Barry is the founder and Professor of the M.Div. program for Mindanao Grace Seminary, Philippines.

Alexander Campbell


Alexander Campbell

Alexander Campbell immigrated to the U.S. from Ireland. When he arrived in Pennsylvania, he found that his father had left the Presbyterian Church. Thomas Alexander started “The Christian Association of Washington,” named for the county in Pennsylvania where they resided. Thomas rejected infant baptism and was critical of other practices he saw in the Presbyterian Church.

In 1811, Alexander was the pastor of Bull Run Church, a group of Presbyterian refugees. Following after his father, Alexander question the Biblical merits of infant Baptism. He soon came to reject his own Baptism. He and his congregation joined themselves to the Baptist association and were baptized by a local Baptist church minister.

In 1823, he started a monthly paper entitled “The Christian Baptist.” He advocated the rejection of denominational names and creeds and a return to the sole use of the name “Christian.” This was in his mind, a “back to the Bible” movement. He eventually broke with the Baptist altogether to return to "primitive Christianity."

Barton Stone was a Presbyterian minister. He was left the Calvinistic views of his denomination to take on a more Arminian view. He participated in the preaching of the Great Awakening from 1801-1803. He eventually dissolved the presbytery he helped established. In 1826, he started the paper Christian Messenger, in which he advocated the abolition of denominations and Christian unity. Finding similar views with Campbell, the two groups merged in 1832 to form the Disciples of Christ (Christian Church).

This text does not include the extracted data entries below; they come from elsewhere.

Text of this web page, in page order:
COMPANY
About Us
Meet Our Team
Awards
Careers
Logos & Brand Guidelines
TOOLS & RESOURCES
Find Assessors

Landmarkism was in part, a response to the claim by the Church of Christ/Disciples of Christ that they alone were the only true church

Dr James Robinson Graves


Landmark Baptists

Although there are many differences that exist among the various churches that identify themselves as “Landmark,” there are some fundamental teachings that unite them. The central theme of those who hold to this view is the exclusivity of “Baptist” churches. According to them, only Baptist churches are the true church. Some would even go so far as to say that the non- Baptist are not saved. Others make the distinction between the “true bride of Christ” and “guest” (non-Baptists) in the Kingdom of Heaven. The theme verse from which they take their name is Proverbs 22:28:

Remove not the ancient landmark, which thy fathers have set (KJV).

There are those who would not identify themselves as “Landmark Baptist” but who hold very similar views. I have labeled these as “Perpetuity Baptists.” I am using this label to differentiate between them and the Landmarkist on the basis that they would deny that there is a “trail” leading back to John Baptist but they still hold to the idea that the “Baptist” church has existed since the New Testament. They argue for the “perpetuity” of the Baptist church. In essence, they hold far more in common with the Landmark Baptist than they disagree with them on. They seem to me to be a bit less dogmatic and softer but the underlying beliefs are still there.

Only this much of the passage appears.